Stop this day and night with me and you shall possess the origin of all poems,
You shall possess the good of the earth and sun, (there are millions of suns left,)
You shall no longer take things at second or third hand, nor look through the eyes of the dead, nor feed on the spectres in books,
You shall not look through my eyes either, nor take things from me,
You shall listen to all sides and filter them from your self.
~ Walt Whitman, Song of Myself
In 1862, shocked by the news that his brother George, a colonel in the Union Army, had been wounded, Whitman left New York for Washington, D.C., where he spent the remainder of the war working as a nurse in the field hospitals. Unlike most prominent writers of the period, Whitman witnessed first-hand the suffering of the war.
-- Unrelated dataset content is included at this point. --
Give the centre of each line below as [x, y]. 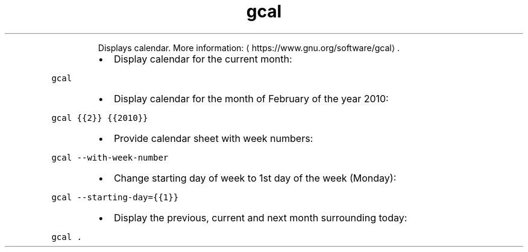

Lincoln’s assassination had a profound impact on Whitman. From his grief came the greatest literary work of the Civil War period, the American elegy, When Lilacs Last in the Dooryard Bloom’d:
When lilacs last in the door-yard bloom’d,
And the great star early droop’d in the western sky in the night,
I mourn’d and yet shall mourn with ever-returning spring.
Ever-returning spring, trinity sure to me you bring;
Lilac blooming perennial, and drooping star in the west,
And thought of him I love…
During his years in Camden, Whitman continued to edit and expand Leaves of Grass. In addition to his poetry, Whitman published major prose works during these years: Specimen Days and Collect (1882) and November Boughs (1888). Whitman’s faithful companion during his final years and later his biographer, Horace Traubel, visited Whitman regularly and recorded with great detail the last years of the poet’s life. In 1891, Horace helped Whitman publish the ninth and final version of Leaves of Grass. This, with the annex of a collection of recent poems titled Good-bye My Fancy, was to be the definitive form of Whitman’s great work. Whitman died at his home on March 26, 1892. He was buried at Harleigh Cemetery in Camden.